FIVE years ago, Sonam Como survived a devastating earthquake that hit her hometown in the Yushu Tibet Autonomous Region of northwest China’s Qinghai Province.

Sadly, her twins, a boy and a girl, and her home did not.

Today, Sonam lives in an apartment in a new community in Yushu, which was badly hit by the quake that left nearly 3,000 people dead or missing.

At the nadir of her bereavement, she attempted suicide, but her older son, a monk at a local Tibetan Buddhist monastery, saved her.

In May 2012, she gave birth to a second pair of twins, also a boy and a girl.

“The Buddha heard my prayers,” she said.

To date, 79 families who lost their children in the disaster have had or are expecting children, according to Chagxi Yongye, deputy director of the city’s health and family planning bureau.

While the babies have gone some way to healing broken hearts, 1,200 reconstruction projects, at a combined cost of 44.4 billion yuan (US$7.15 billion), have transformed the once remote town of Yushu into a thriving city.

According to the prefecture government, more than 39,000 families from quake-hit regions have moved to new homes that feature Tibetan architectural characteristics. Many, for the first time, now have access to flushing toilets. Also, 94 kindergartens, primary and middle schools and 63 medical centers have been built.

“The old schools didn’t even have playgrounds and now students can enjoy athletics tracks,” said Cering Bamo, a guide at a museum that commemorates the disaster.

In 2010, most locals had never visited a museum, but there are now several at their disposal, including one on Tibetan folk customs and art.

Under the 10-year Beijing-Yushu plan, experts have been dispatched to Yushu to help with infrastructure construction and urban management, while 200 local officials have been on courses, according to Li, who heads the plan.

Catapulted into modern living, many Tibetans who once survived by digging for fungi and herding, now work in the fields of modern farms, car repairs and handicrafts, said Wen Guodong, Party chief of the Yushu prefecture.

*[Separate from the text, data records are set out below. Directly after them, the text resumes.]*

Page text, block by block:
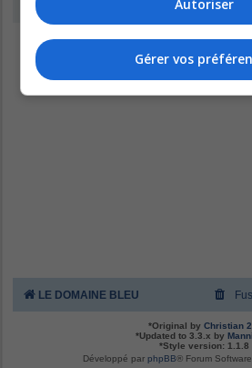
LE DOMAINE BLEU
*Original by Christian
*Updated to 3.3.x by
*Style version: 1.1.8
Développé par phpBB® Forum
Autoriser
Gérer vos

Some now run restaurants and inns as tourism has boomed. Yushu is home to two state-level nature reserves: Sanjiangyuan, the cradle of the Yangtze, Yellow and Lancang rivers, and Kekexili, home to several species of endangered wildlife, including the Tibetan antelope, Wen said.

Tang Yunming, principal of a vocational school, said it has offered a hospitality and tourism major since 2012. It also provides oral English classes, a popular subject for students interested in hospitality.

Many young people have adapted well to modern life.

“Clad in robes they perform the Tibetan-style circle dance. Without it, they switch to hip hop,” Tang said.

However, he was keen to note that some traditional majors, including Tibetan language, thangka painting and Tibetan medicine, remain popular.

While life has moved on for some, the pain will never be forgotten.

Sonam said she will never forget her firstborn twins.

“We often meet in my dreams,” she said.